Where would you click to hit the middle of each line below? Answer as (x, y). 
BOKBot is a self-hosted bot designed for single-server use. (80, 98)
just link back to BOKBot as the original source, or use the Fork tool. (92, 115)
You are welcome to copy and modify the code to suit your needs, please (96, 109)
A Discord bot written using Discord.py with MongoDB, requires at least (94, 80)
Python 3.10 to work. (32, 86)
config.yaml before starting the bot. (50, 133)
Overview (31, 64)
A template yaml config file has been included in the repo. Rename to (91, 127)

◆ ◆ ◆ ◆ ◆

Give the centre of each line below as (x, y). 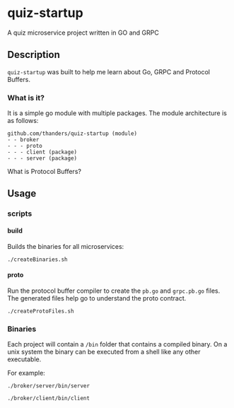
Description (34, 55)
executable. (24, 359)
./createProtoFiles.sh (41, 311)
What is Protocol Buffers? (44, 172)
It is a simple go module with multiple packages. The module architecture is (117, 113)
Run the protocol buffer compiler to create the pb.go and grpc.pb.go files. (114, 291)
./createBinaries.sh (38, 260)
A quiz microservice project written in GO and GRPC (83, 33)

◆ ◆ ◆ ◆ ◆

▸ **HOW TO COMPLETE THIS TASK**:
Produce a word-for-word copy of everything above from the line holding "just link back" down to the line holding "A template yaml", with both of those lines kept.

▸ **RESPONSE TO THE EXERCISE**:
just link back to BOKBot as the original source, or use the Fork tool. (92, 115)
You are welcome to copy and modify the code to suit your needs, please (96, 109)
A Discord bot written using Discord.py with MongoDB, requires at least (94, 80)
Python 3.10 to work. (32, 86)
config.yaml before starting the bot. (50, 133)
Overview (31, 64)
A template yaml config file has been included in the repo. Rename to (91, 127)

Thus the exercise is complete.